Problem requirements: Each record that follows is to be reproduced character for character, pictures excepted.

*** Task input ***

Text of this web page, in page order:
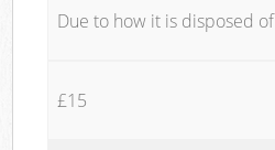
Due to how it is disposed of
£15
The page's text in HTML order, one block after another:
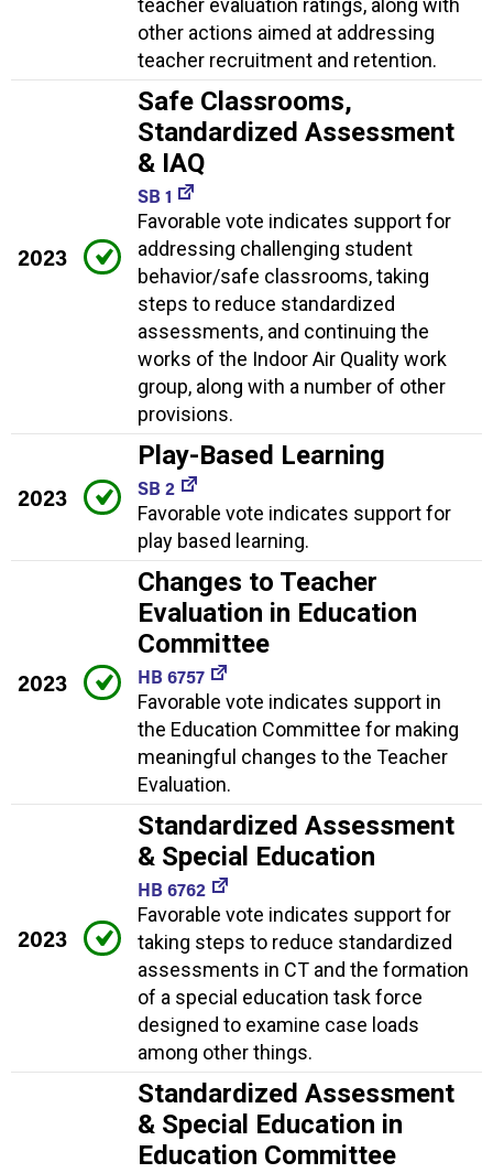
teacher evaluation ratings, along with
other actions aimed at addressing
teacher recruitment and retention.
2023
Safe Classrooms,
Standardized Assessment
& IAQ
SB 1
Favorable vote indicates support for
addressing challenging student
behavior/safe classrooms, taking
steps to reduce standardized
assessments, and continuing the
works of the Indoor Air Quality work
group, along with a number of other
provisions.
2023
Play-Based Learning
SB 2
Favorable vote indicates support for
play based learning.
2023
Changes to Teacher
Evaluation in Education
Committee
HB 6757
Favorable vote indicates support in
the Education Committee for making
meaningful changes to the Teacher
Evaluation.
2023
Standardized Assessment
& Special Education
HB 6762
Favorable vote indicates support for
taking steps to reduce standardized
assessments in CT and the formation
of a special education task force
designed to examine case loads
among other things.
Standardized Assessment
& Special Education in
Education Committee
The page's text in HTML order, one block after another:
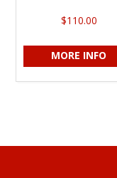
$110.00
MORE INFO
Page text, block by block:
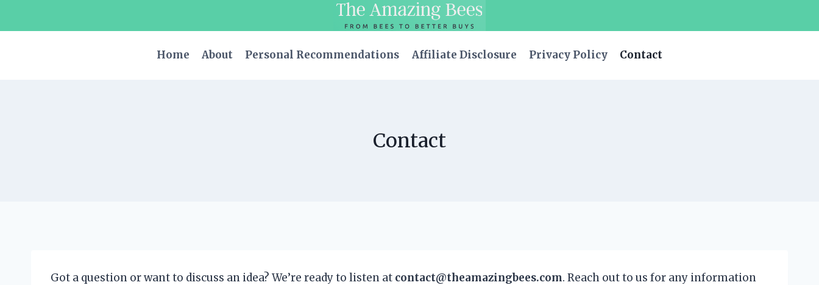
Home
About Personal Recommendations Affiliate Disclosure Privacy Policy Contact
Contact
Got a question or want to discuss an idea? We’re ready to listen at contact@theamazingbees.com. Reach out to us for any information
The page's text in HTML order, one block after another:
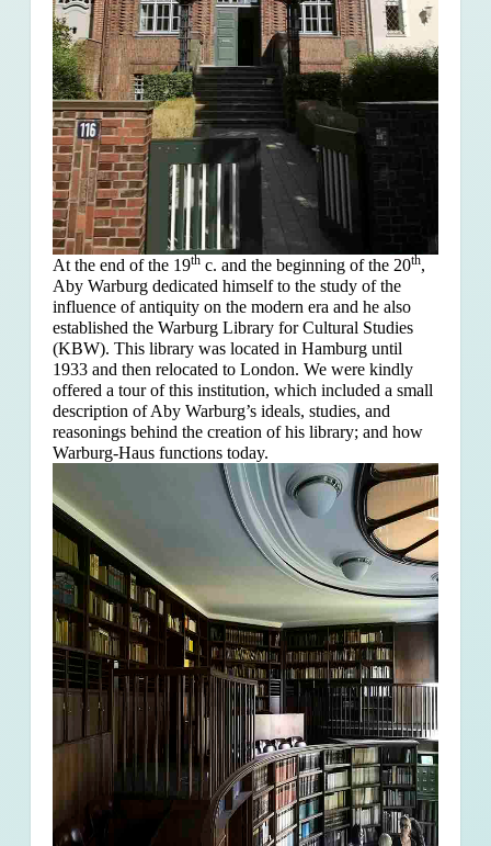
At the end of the 19thc. and the beginning of the 20th,
Aby Warburg dedicated himself to the study of the
influence of antiquity on the modern era and he also
established the Warburg Library for Cultural Studies
(KBW). This library was located in Hamburg until
1933 and then relocated to London. We were kindly
offered a tour of this institution, which included a small
description of Aby Warburg’s ideals, studies, and
reasonings behind the creation of his library; and how
Warburg-Haus functions today.
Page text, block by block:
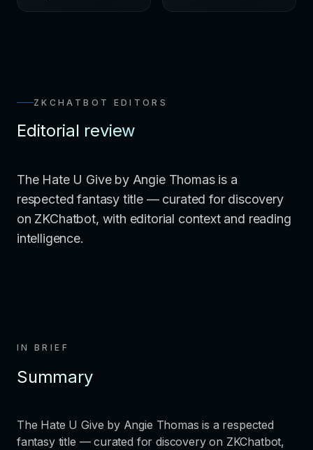
ZKCHATBOT EDITORS
Editorial review
The Hate U Give by Angie Thomas is a
respected fantasy title — curated for discovery
on ZKChatbot, with editorial context and reading
intelligence.
IN BRIEF
Summary
The Hate U Give by Angie Thomas is a respected
fantasy title — curated for discovery on ZKChatbot,
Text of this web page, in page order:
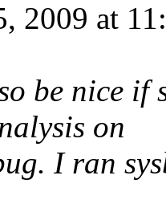
2009 at
be nice if
on
I ran
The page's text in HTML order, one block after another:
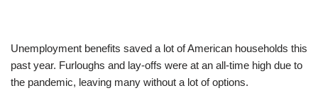
Unemployment benefits saved a lot of American households this
past year. Furloughs and lay-offs were at an all-time high due to
the pandemic, leaving many without a lot of options.
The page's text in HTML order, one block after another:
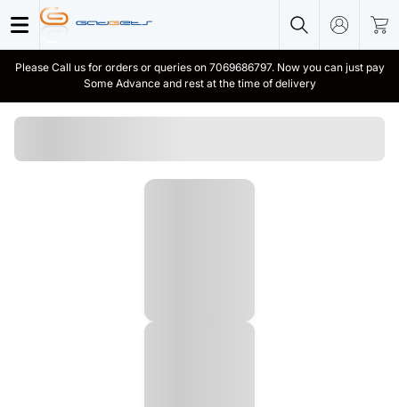
Please Call us for orders or queries on 7069686797. Now you can just pay
Some Advance and rest at the time of delivery
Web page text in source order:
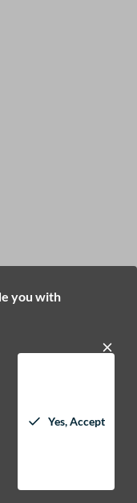
you with
Yes, Accept
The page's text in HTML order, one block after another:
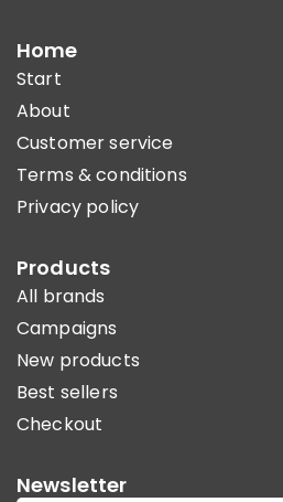
Home
Start
About
Customer service
Terms & conditions
Privacy policy
Products
All brands
Campaigns
New products
Best sellers
Checkout
Newsletter
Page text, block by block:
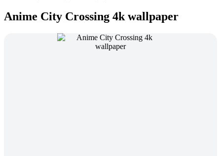
Anime City Crossing 4k wallpaper
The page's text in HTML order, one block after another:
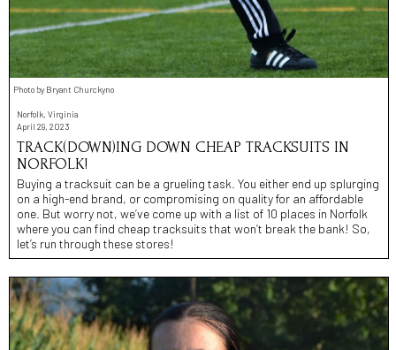
Photo by Bryant Churckyno
Norfolk, Virginia
April 29, 2023
TRACK(DOWN)ING DOWN CHEAP TRACKSUITS IN
NORFOLK!
Buying a tracksuit can be a grueling task. You either end up splurging
on a high-end brand, or compromising on quality for an affordable
one. But worry not, we’ve come up with a list of 10 places in Norfolk
where you can find cheap tracksuits that won’t break the bank! So,
let’s run through these stores!
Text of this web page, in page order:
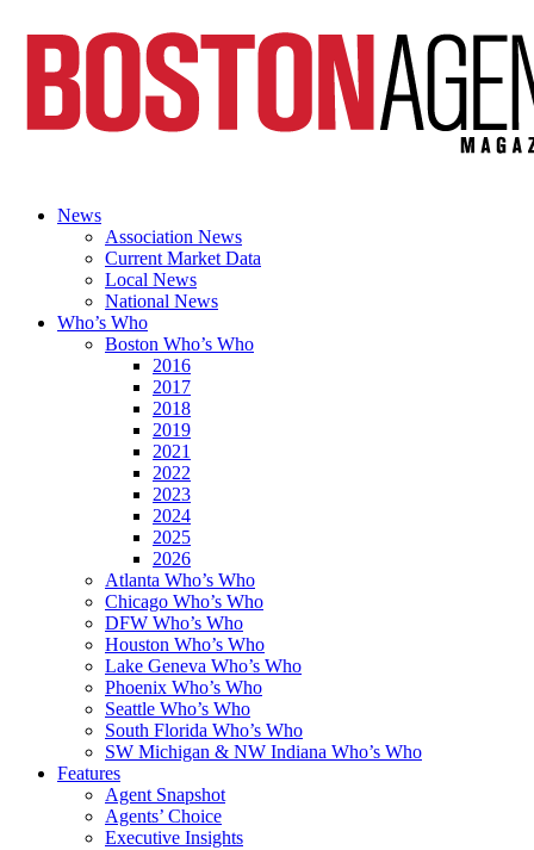
News
Association News
Current Market Data
Local News
National News
Who’s Who
Boston Who’s Who
2016
2017
2018
2019
2021
2022
2023
2024
2025
2026
Atlanta Who’s Who
Chicago Who’s Who
DFW Who’s Who
Houston Who’s Who
Lake Geneva Who’s Who
Phoenix Who’s Who
Seattle Who’s Who
South Florida Who’s Who
SW Michigan & NW Indiana Who’s Who
Features
Agent Snapshot
Agents’ Choice
Executive Insights
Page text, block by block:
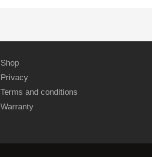
Shop
Privacy
Terms and conditions
Warranty
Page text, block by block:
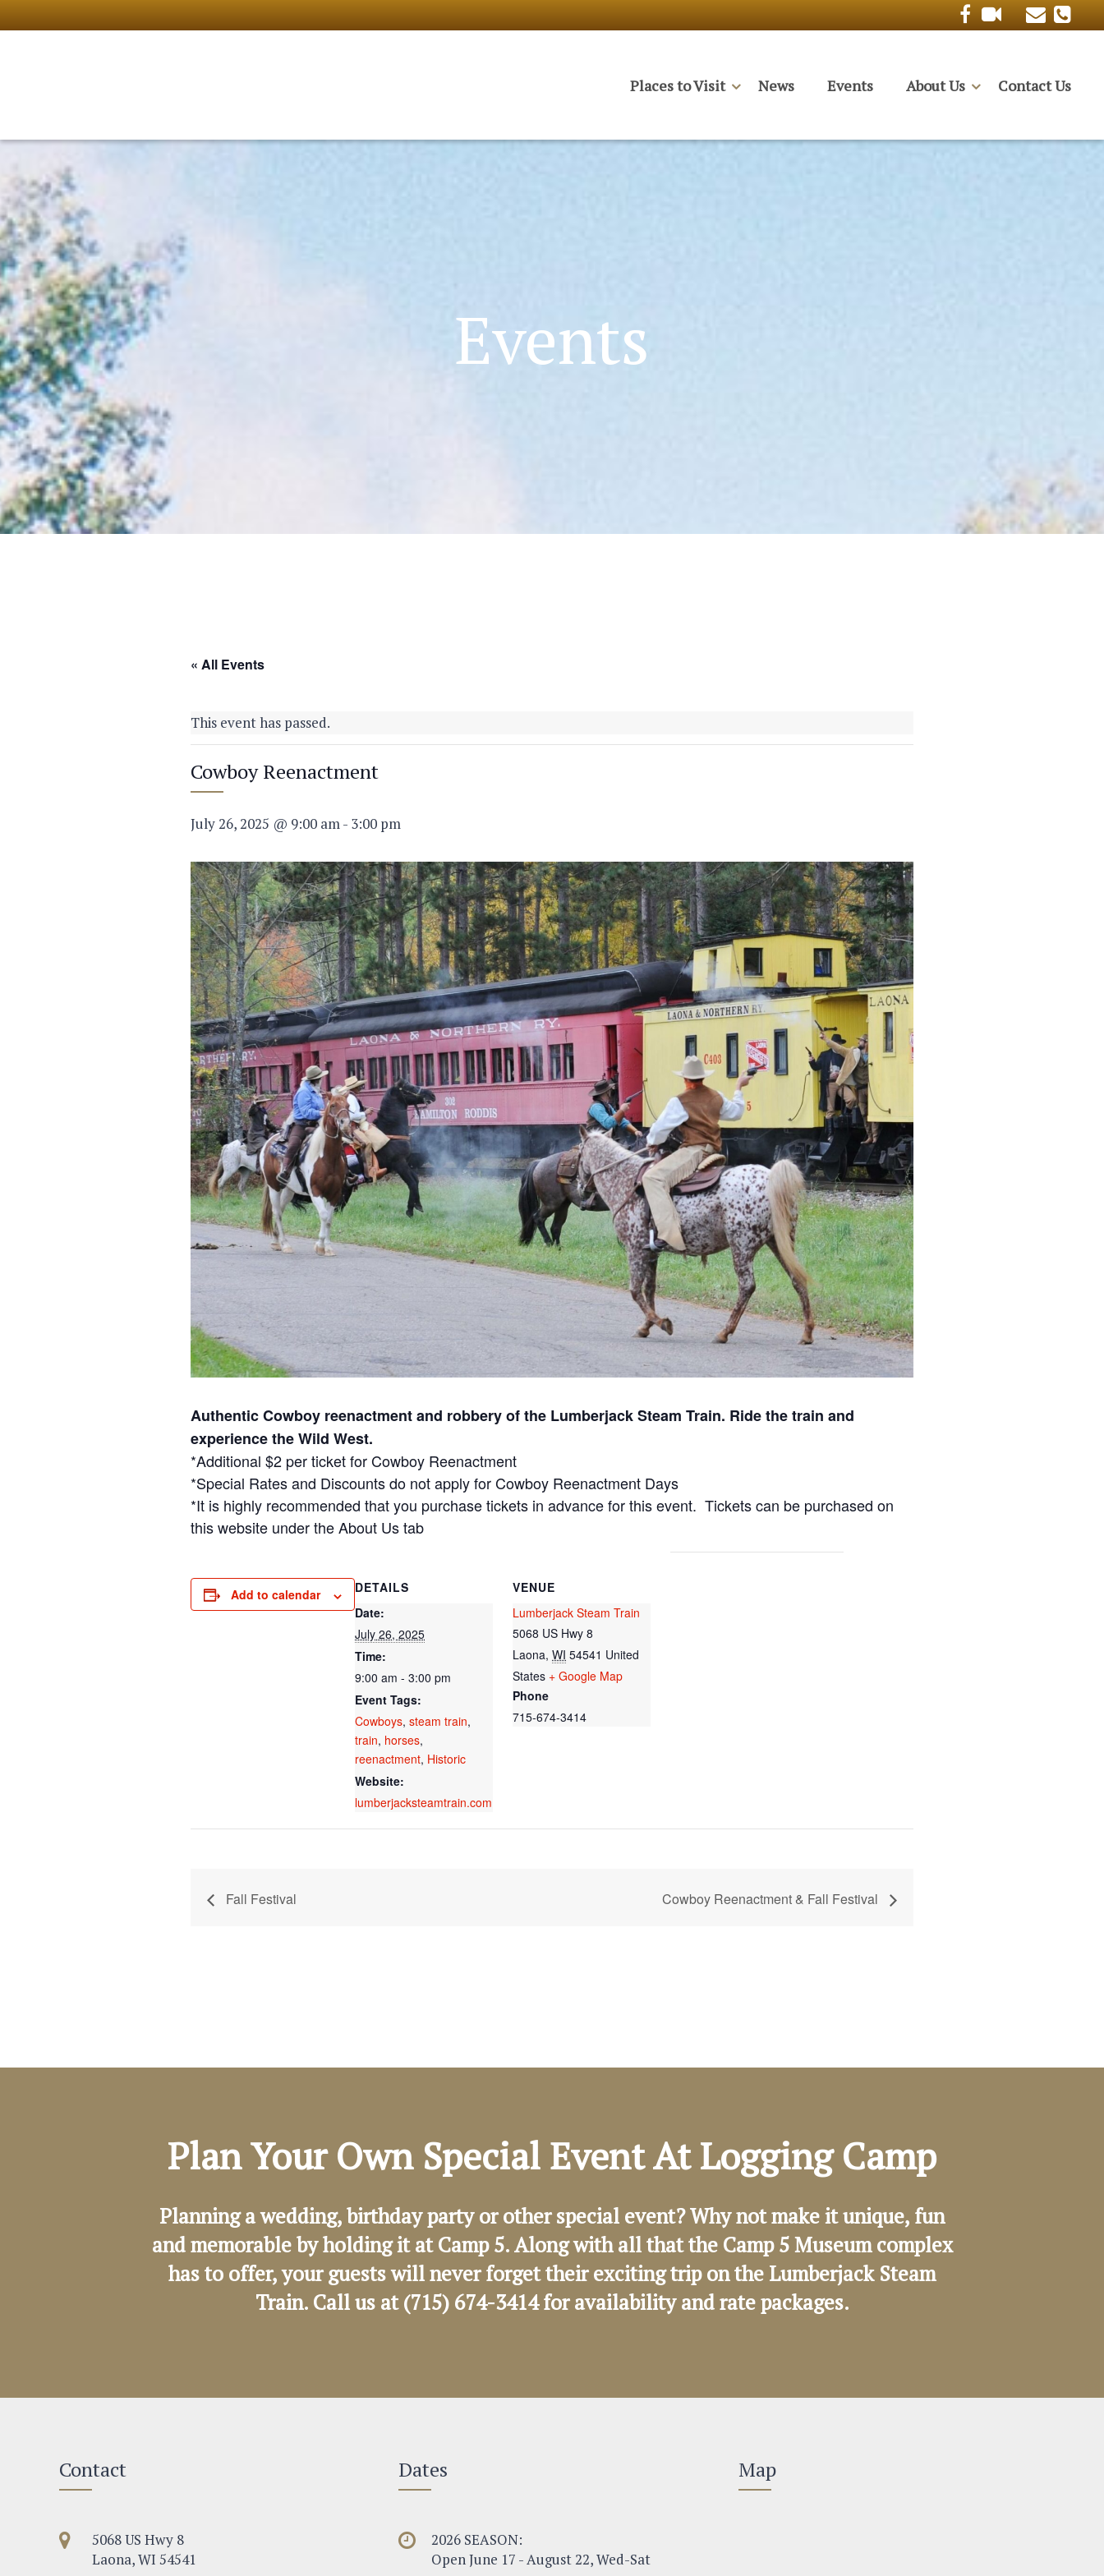
Places to Visit News Events About Us Contact Us
Events
« All Events
This event has passed.
Cowboy Reenactment
July 26, 2025 @ 9:00 am- 3:00 pm
Authentic Cowboy reenactment and robbery of the Lumberjack Steam Train. Ride the train and
experience the Wild West.
*Additional $2 per ticket for Cowboy Reenactment
*Special Rates and Discounts do not apply for Cowboy Reenactment Days
*It is highly recommended that you purchase tickets in advance for this event. Tickets can be purchased on
this website under the About Us tab
Add to calendar
DETAILS
Date:
July 26, 2025
Time:
9:00 am - 3:00 pm
Event Tags:
Cowboys, steam train,
train, horses,
reenactment, Historic
Website:
lumberjacksteamtrain.com
VENUE
Lumberjack Steam Train
5068 US Hwy 8
Laona, WI 54541 United
States + Google Map
Phone
715-674-3414
Fall Festival Cowboy Reenactment & Fall Festival
Plan Your Own Special Event At Logging Camp
Planning a wedding, birthday party or other special event? Why not make it unique, fun
and memorable by holding it at Camp 5. Along with all that the Camp 5 Museum complex
has to offer, your guests will never forget their exciting trip on the Lumberjack Steam
Train. Call us at (715) 674-3414 for availability and rate packages.
Contact
5068 US Hwy 8
Laona, WI 54541
Dates
2026 SEASON:
Open June 17 - August 22, Wed-Sat
Map
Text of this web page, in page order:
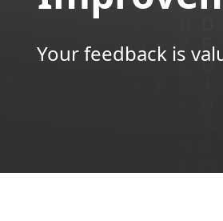
Your feedback is
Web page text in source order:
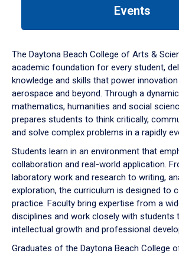
down
arrow
to
Events
The Daytona Beach College of Arts &
academic foundation for every student,
knowledge and skills that power
aerospace and beyond. Through a
mathematics, humanities and social
prepares students to think critically,
and solve complex problems in a rapidly
Students learn in an environment that
collaboration and real-world application.
laboratory work and research to writing,
exploration, the curriculum is designed to
practice. Faculty bring expertise from a
disciplines and work closely with
intellectual growth and professional
Graduates of the Daytona Beach College
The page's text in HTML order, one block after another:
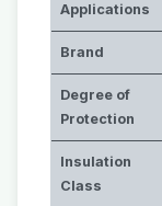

*** End of Task input ***

Response to the exercise:
Text of this web page, in page order:
Due to how it is disposed of
£15
The page's text in HTML order, one block after another:
teacher evaluation ratings, along with
other actions aimed at addressing
teacher recruitment and retention.
2023
Safe Classrooms,
Standardized Assessment
& IAQ
SB 1
Favorable vote indicates support for
addressing challenging student
behavior/safe classrooms, taking
steps to reduce standardized
assessments, and continuing the
works of the Indoor Air Quality work
group, along with a number of other
provisions.
2023
Play-Based Learning
SB 2
Favorable vote indicates support for
play based learning.
2023
Changes to Teacher
Evaluation in Education
Committee
HB 6757
Favorable vote indicates support in
the Education Committee for making
meaningful changes to the Teacher
Evaluation.
2023
Standardized Assessment
& Special Education
HB 6762
Favorable vote indicates support for
taking steps to reduce standardized
assessments in CT and the formation
of a special education task force
designed to examine case loads
among other things.
Standardized Assessment
& Special Education in
Education Committee
The page's text in HTML order, one block after another:
$110.00
MORE INFO
Page text, block by block:
Home
About Personal Recommendations Affiliate Disclosure Privacy Policy Contact
Contact
Got a question or want to discuss an idea? We’re ready to listen at contact@theamazingbees.com. Reach out to us for any information
The page's text in HTML order, one block after another:
At the end of the 19thc. and the beginning of the 20th,
Aby Warburg dedicated himself to the study of the
influence of antiquity on the modern era and he also
established the Warburg Library for Cultural Studies
(KBW). This library was located in Hamburg until
1933 and then relocated to London. We were kindly
offered a tour of this institution, which included a small
description of Aby Warburg’s ideals, studies, and
reasonings behind the creation of his library; and how
Warburg-Haus functions today.
Page text, block by block:
ZKCHATBOT EDITORS
Editorial review
The Hate U Give by Angie Thomas is a
respected fantasy title — curated for discovery
on ZKChatbot, with editorial context and reading
intelligence.
IN BRIEF
Summary
The Hate U Give by Angie Thomas is a respected
fantasy title — curated for discovery on ZKChatbot,
Text of this web page, in page order:
2009 at
be nice if
on
I ran
The page's text in HTML order, one block after another:
Unemployment benefits saved a lot of American households this
past year. Furloughs and lay-offs were at an all-time high due to
the pandemic, leaving many without a lot of options.
The page's text in HTML order, one block after another:
Please Call us for orders or queries on 7069686797. Now you can just pay
Some Advance and rest at the time of delivery
Web page text in source order:
you with
Yes, Accept
The page's text in HTML order, one block after another:
Home
Start
About
Customer service
Terms & conditions
Privacy policy
Products
All brands
Campaigns
New products
Best sellers
Checkout
Newsletter
Page text, block by block:
Anime City Crossing 4k wallpaper
The page's text in HTML order, one block after another:
Photo by Bryant Churckyno
Norfolk, Virginia
April 29, 2023
TRACK(DOWN)ING DOWN CHEAP TRACKSUITS IN
NORFOLK!
Buying a tracksuit can be a grueling task. You either end up splurging
on a high-end brand, or compromising on quality for an affordable
one. But worry not, we’ve come up with a list of 10 places in Norfolk
where you can find cheap tracksuits that won’t break the bank! So,
let’s run through these stores!
Text of this web page, in page order:
News
Association News
Current Market Data
Local News
National News
Who’s Who
Boston Who’s Who
2016
2017
2018
2019
2021
2022
2023
2024
2025
2026
Atlanta Who’s Who
Chicago Who’s Who
DFW Who’s Who
Houston Who’s Who
Lake Geneva Who’s Who
Phoenix Who’s Who
Seattle Who’s Who
South Florida Who’s Who
SW Michigan & NW Indiana Who’s Who
Features
Agent Snapshot
Agents’ Choice
Executive Insights
Page text, block by block:
Shop
Privacy
Terms and conditions
Warranty
Page text, block by block:
Places to Visit News Events About Us Contact Us
Events
« All Events
This event has passed.
Cowboy Reenactment
July 26, 2025 @ 9:00 am- 3:00 pm
Authentic Cowboy reenactment and robbery of the Lumberjack Steam Train. Ride the train and
experience the Wild West.
*Additional $2 per ticket for Cowboy Reenactment
*Special Rates and Discounts do not apply for Cowboy Reenactment Days
*It is highly recommended that you purchase tickets in advance for this event. Tickets can be purchased on
this website under the About Us tab
Add to calendar
DETAILS
Date:
July 26, 2025
Time:
9:00 am - 3:00 pm
Event Tags:
Cowboys, steam train,
train, horses,
reenactment, Historic
Website:
lumberjacksteamtrain.com
VENUE
Lumberjack Steam Train
5068 US Hwy 8
Laona, WI 54541 United
States + Google Map
Phone
715-674-3414
Fall Festival Cowboy Reenactment & Fall Festival
Plan Your Own Special Event At Logging Camp
Planning a wedding, birthday party or other special event? Why not make it unique, fun
and memorable by holding it at Camp 5. Along with all that the Camp 5 Museum complex
has to offer, your guests will never forget their exciting trip on the Lumberjack Steam
Train. Call us at (715) 674-3414 for availability and rate packages.
Contact
5068 US Hwy 8
Laona, WI 54541
Dates
2026 SEASON:
Open June 17 - August 22, Wed-Sat
Map
Text of this web page, in page order:
Your feedback is
Web page text in source order:
down
arrow
to
Events
The Daytona Beach College of Arts &
academic foundation for every student,
knowledge and skills that power
aerospace and beyond. Through a
mathematics, humanities and social
prepares students to think critically,
and solve complex problems in a rapidly
Students learn in an environment that
collaboration and real-world application.
laboratory work and research to writing,
exploration, the curriculum is designed to
practice. Faculty bring expertise from a
disciplines and work closely with
intellectual growth and professional
Graduates of the Daytona Beach College
The page's text in HTML order, one block after another:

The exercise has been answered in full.